How a Harvard degree inspired the world’s top SPAC deal
Anthony Tan, of Grab Holdings, expounds on how who you know may still open doors, and make billions, in the tech world
Singapore — A few years after launching Grab Holdings in 2012, Anthony Tan got a piece of advice from Jack Ma. The co-founder of Alibaba Group Holding told the entrepreneur that life is a tsunami. When you’re up on the wave, get ready for the crash, he said.
In 2020, that all came to pass. The coronavirus sent cities across Southeast Asia into lockdown. Demand for ride-hailing, a key business, plunged. Then around December, its big plan to merge with arch rival Gojek collapsed.
Tan wasn’t ready to give up on going public. Early this year, a connection introduced him to the Silicon Valley investor Brad Gerstner, the founder of Altimeter Capital Management. The two men, though from opposite sides of the world, had a lot in common. Both were Harvard Business School alumni, and both had eschewed easier paths in life to set up their own firms.
Within about three months, the pair had announced the world’s biggest special purpose acquisition company (SPAC) deal, which will see Grab list in the US at a valuation of almost $40bn.
“A year ago, the world looked like it was going to end,” Tan said. “As an entrepreneur, you go through these crazy lows and crazy highs.”
Tan recalls that after the initial introduction was made, Gerstner called some common friends to check him out. They included Rich Barton, the entrepreneur who leads Zillow Group, and Uber Technologies CEO Dara Khosrowshahi, a Grab board member. Tan passed the test.
The Grab-Altimeter SPAC merger underscores the importance placed on connections at the top of the tech world, and how graduating from universities such as Harvard still helps open doors.
Gerstner has also invested in Coupang, the Korean e-commerce giant founded by Bom Kim, who attended Harvard Business School around the same time as Tan before Kim dropped out. Grab rival Gojek was founded by Nadiem Makarim, a Harvard Business School classmate of Tan who’s now Indonesia’s education minister.
So many billions were “created out of that class”, Gerstner said. Their three companies already have a combined valuation of about $130bn, including almost $80bn for Coupang after its initial public offering (IPO) in March.
“The world is shrinking,” Gerstner said. “Some of the most exciting leadership today is in regions such as Southeast Asia.”
Son a fan of Tan
Tan, born into a wealthy business family in Malaysia, got the inspiration to start Grab during his time at Harvard Business School from 2009 to 2011. He quit the family business, Tan Chong Motor Holdings and started a taxi-hailing service known as MyTeksi with his Harvard classmate Tan Hooi Ling. Later, Grab would expand into businesses including food delivery and online payments as it became a super-app in Southeast Asia.

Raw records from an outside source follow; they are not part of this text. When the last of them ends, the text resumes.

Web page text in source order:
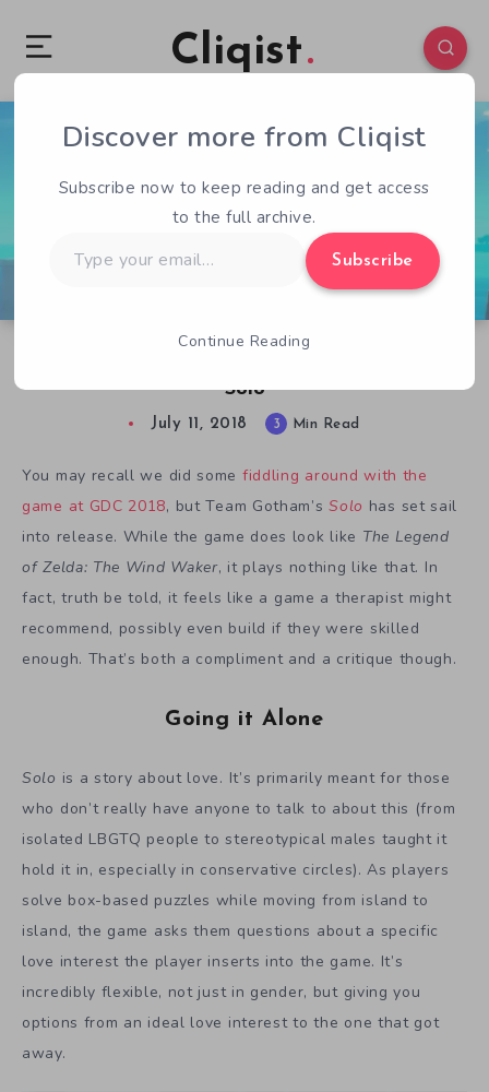
Cliqist
Solo
0 130
July 11, 2018 3 Min Read
You may recall we did some fiddling around with the
game at GDC 2018, but Team Gotham’sSolo has set sail
into release. While the game does look like The Legend
of Zelda: The Wind Waker, it plays nothing like that. In
fact, truth be told, it feels like a game a therapist might
recommend, possibly even build if they were skilled
enough. That’s both a compliment and a critique though.
Going it Alone
Solo is a story about love. It’s primarily meant for those
who don’t really have anyone to talk to about this (from
isolated LBGTQ people to stereotypical males taught it
hold it in, especially in conservative circles). As players
solve box-based puzzles while moving from island to
island, the game asks them questions about a specific
love interest the player inserts into the game. It’s
incredibly flexible, not just in gender, but giving you
options from an ideal love interest to the one that got
away.
Discover more from Cliqist
Subscribe now to keep reading and get access
to the full archive.
your
Subscribe
Continue Reading
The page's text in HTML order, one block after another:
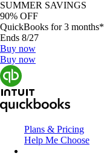
SUMMER SAVINGS
90% OFF
QuickBooks for 3 months*
Ends 8/27
Buy now
Buy now
Plans & Pricing
Help Me Choose
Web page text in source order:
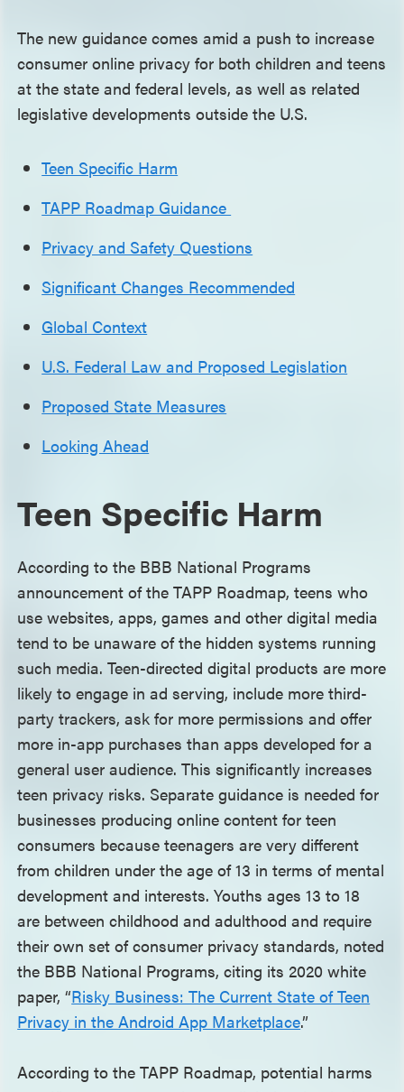
The new guidance comes amid a push to increase
consumer online privacy for both children and teens
at the state and federal levels, as well as related
legislative developments outside the U.S.
Teen Specific Harm
TAPP Roadmap Guidance
Privacy and Safety Questions
Significant Changes Recommended
Global Context
U.S. Federal Law and Proposed Legislation
Proposed State Measures
Looking Ahead
Teen Specific Harm
According to the BBB National Programs
announcement of the TAPP Roadmap, teens who
use websites, apps, games and other digital media
tend to be unaware of the hidden systems running
such media. Teen-directed digital products are more
likely to engage in ad serving, include more third-
party trackers, ask for more permissions and offer
more in-app purchases than apps developed for a
general user audience. This significantly increases
teen privacy risks. Separate guidance is needed for
businesses producing online content for teen
consumers because teenagers are very different
from children under the age of 13 in terms of mental
development and interests. Youths ages 13 to 18
are between childhood and adulthood and require
their own set of consumer privacy standards, noted
the BBB National Programs, citing its 2020 white
paper, “Risky Business: The Current State of Teen
Privacy in the Android App Marketplace.”
According to the TAPP Roadmap, potential harms
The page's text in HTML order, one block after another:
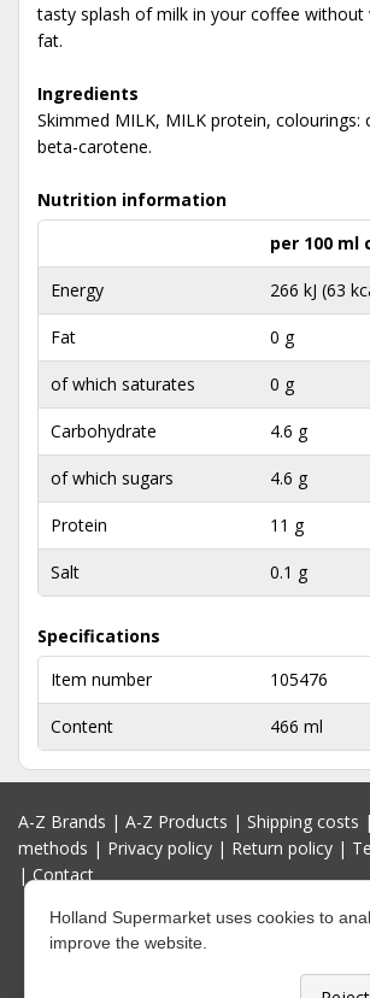
tasty splash of milk in your coffee
fat.
Ingredients
Skimmed MILK, MILK protein, colourings:
beta-carotene.
Nutrition information
per 100 ml
Energy 266 kJ (63
Fat 0 g
of which saturates 0 g
Carbohydrate 4.6 g
of which sugars 4.6 g
Protein 11 g
Salt 0.1 g
Specifications
Item number
105476
Content 466 ml
A-Z Brands | A-Z Products | Shipping costs |
methods | Privacy policy | Return policy |
|Contact
Holland Supermarket uses cookies to
improve the website.
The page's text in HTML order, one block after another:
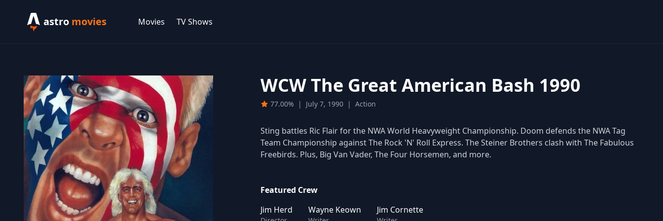
astro movies Movies TV Shows
WCW The Great American Bash 1990
77.00% | July 7, 1990 | Action
Sting battles Ric Flair for the NWA World Heavyweight Championship. Doom defends the NWA Tag
Team Championship against The Rock 'N' Roll Express. The Steiner Brothers clash with The Fabulous
Freebirds. Plus, Big Van Vader, The Four Horsemen, and more.
Featured Crew
Jim Herd
Wayne Keown Jim Cornette
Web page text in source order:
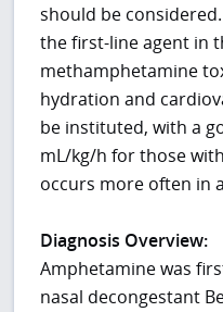
should be
the first-line agent in
methamphetamine
hydration and
be instituted, with a
mL/kg/h for those
occurs more often in
Diagnosis Overview:
Amphetamine was
nasal decongestant

Gerstner was in Harvard about a decade earlier, from 1999 to 2000. The American investor grew up in a small town in Indiana, admiring Warren Buffett. He started his career as a securities lawyer handling IPOs. After getting his MBA from Harvard, he joined the venture capital firm General Catalyst and later founded and sold three companies.
In the depths of the global financial crisis in 2008, he set out on his own, establishing Altimeter Capital with just $3m raised from friends and family. Today, the firm, which invests in public and private techn companies, manages $15bn. He’s backed tech players including Expedia Group, Uber and software firm Snowflake.

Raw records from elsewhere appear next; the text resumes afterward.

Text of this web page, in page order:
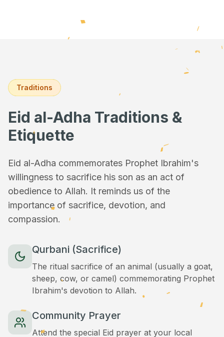
Traditions
Eid al-Adha Traditions &
Etiquette
Eid al-Adha commemorates Prophet Ibrahim's
willingness to sacrifice his son as an act of
obedience to Allah. It reminds us of the
importance of sacrifice, devotion, and
compassion.
Qurbani (Sacrifice)
The ritual sacrifice of an animal (usually a goat,
sheep, cow, or camel) commemorating Prophet
Ibrahim's devotion to Allah.
Community Prayer
Attend the special Eid prayer at your local
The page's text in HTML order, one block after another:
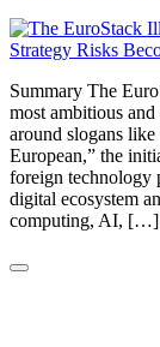
Summary The
most ambitious
around slogans
European,” the
foreign technology
digital ecosystem
computing, AI, […]
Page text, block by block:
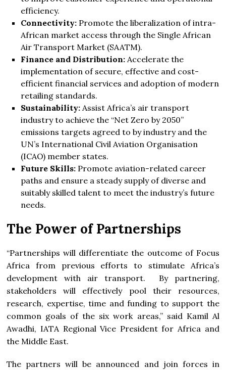
efficiency.
Connectivity: Promote the liberalization of intra-
African market access through the Single African
Air Transport Market (SAATM).
Finance and Distribution: Accelerate the
implementation of secure, effective and cost-
efficient financial services and adoption of modern
retailing standards.
Sustainability: Assist Africa’s air transport
industry to achieve the “Net Zero by 2050”
emissions targets agreed to by industry and the
UN’s International Civil Aviation Organisation
(ICAO) member states.
Future Skills: Promote aviation-related career
paths and ensure a steady supply of diverse and
suitably skilled talent to meet the industry’s future
needs.
The Power of Partnerships
“Partnerships will differentiate the outcome of Focus
Africa from previous efforts to stimulate Africa’s
development with air transport. By partnering,
stakeholders will effectively pool their resources,
research, expertise, time and funding to support the
common goals of the six work areas,” said Kamil Al
Awadhi, IATA Regional Vice President for Africa and
the Middle East.
The partners will be announced and join forces in
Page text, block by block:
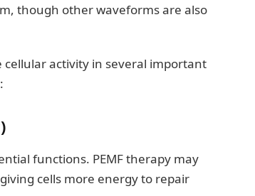
though other waveforms are also
activity in several important
functions. PEMF therapy may
cells more energy to repair
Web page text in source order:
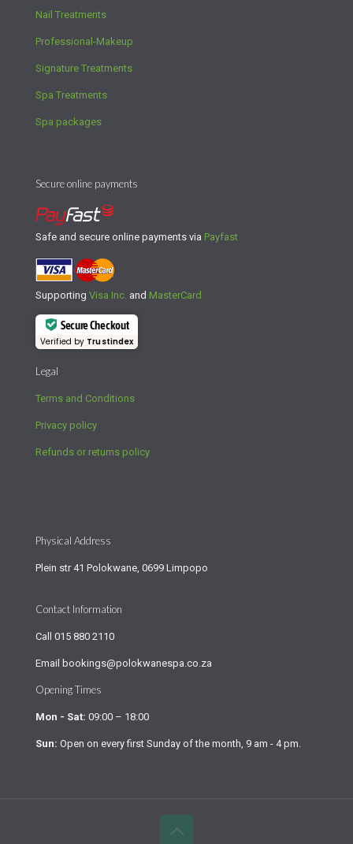
Nail Treatments
Professional-Makeup
Signature Treatments
Spa Treatments
Spa packages
Secure online payments
Safe and secure online payments via Payfast
Supporting Visa Inc. and MasterCard
Secure Checkout
Verified by Trustindex
Legal
Terms and Conditions
Privacy policy
Refunds or returns policy
Physical Address
Plein str 41 Polokwane, 0699 Limpopo
Contact Information
Call 015 880 2110
Email bookings@polokwanespa.co.za
Opening Times
Mon - Sat: 09:00 – 18:00
Sun: Open on every first Sunday of the month, 9 am - 4 pm.
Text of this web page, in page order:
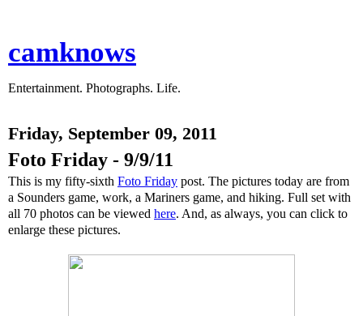
camknows
Entertainment. Photographs. Life.
Friday, September 09, 2011
Foto Friday - 9/9/11
This is my fifty-sixth Foto Friday post. The pictures today are from
a Sounders game, work, a Mariners game, and hiking. Full set with
all 70 photos can be viewed here. And, as always, you can click to
enlarge these pictures.
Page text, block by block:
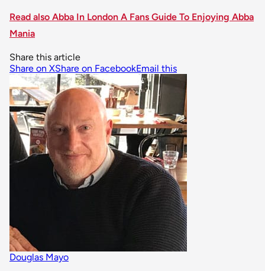
Read also Abba In London A Fans Guide To Enjoying Abba
Mania
Share this article
Share on XShare on FacebookEmail this
Douglas Mayo

Tan, a fixture at the World Economic Forum, has always stressed the importance of business partnerships. He spends much of his time networking, according to people who know him. On the eve of the merger announcement, Tan said he was out having dinner with a merchant partner.

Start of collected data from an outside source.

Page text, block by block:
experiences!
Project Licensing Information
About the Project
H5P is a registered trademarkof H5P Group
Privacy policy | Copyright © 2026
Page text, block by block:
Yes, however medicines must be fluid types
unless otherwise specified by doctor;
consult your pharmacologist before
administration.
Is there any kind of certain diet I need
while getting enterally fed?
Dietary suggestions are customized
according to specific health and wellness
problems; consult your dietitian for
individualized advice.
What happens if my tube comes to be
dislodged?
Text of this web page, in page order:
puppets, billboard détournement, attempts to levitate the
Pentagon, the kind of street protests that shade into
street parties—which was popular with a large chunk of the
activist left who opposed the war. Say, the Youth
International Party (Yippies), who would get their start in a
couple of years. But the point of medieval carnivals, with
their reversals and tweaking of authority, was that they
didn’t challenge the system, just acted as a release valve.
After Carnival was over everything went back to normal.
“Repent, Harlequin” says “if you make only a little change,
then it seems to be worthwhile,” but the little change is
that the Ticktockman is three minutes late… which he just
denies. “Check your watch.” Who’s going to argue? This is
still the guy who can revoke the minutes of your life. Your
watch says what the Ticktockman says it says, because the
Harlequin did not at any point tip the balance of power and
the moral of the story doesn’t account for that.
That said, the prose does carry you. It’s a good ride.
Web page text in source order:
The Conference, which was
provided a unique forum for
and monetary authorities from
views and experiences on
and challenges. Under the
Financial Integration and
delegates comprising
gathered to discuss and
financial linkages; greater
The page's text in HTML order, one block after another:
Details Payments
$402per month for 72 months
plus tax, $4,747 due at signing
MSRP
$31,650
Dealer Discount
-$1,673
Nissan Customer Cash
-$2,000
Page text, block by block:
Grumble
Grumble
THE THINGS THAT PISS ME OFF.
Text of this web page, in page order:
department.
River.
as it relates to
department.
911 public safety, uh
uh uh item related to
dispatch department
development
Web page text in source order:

When in Indonesia, Tan abandons his signature black T-shirt and puts on a traditional batik shirt. He addresses conference guests in Indonesian. When visiting Tokyo to attend a SoftBank Group conference in 2019, he bowed deeply after SoftBank founder Masayoshi Son, his most early ardent supporter, introduced him as “a new superstar in the artificial intelligence era”.
SoftBank invested about $3bn in Grab, but relations with Son cooled after the Japanese company put pressure on Grab to combine with Gojek, according to people familiar with the matter.
Tan said his relationship with Son is still close. During the Zoom interview, he took out his phone and read aloud a text he said he received from Son about the merger. “Anthony, thank you so much for the update. I’m really happy to hear that the IPO is going well,” Tan read.
Gerstner, meanwhile, says he’s impressed by how Grab persevered through the pandemic — and by its decision, like his own, to plough its own furrow. Grab “ultimately chose an independent path”, he said. “It’s simply one of the biggest internet companies doing one of the biggest IPOs of the year.”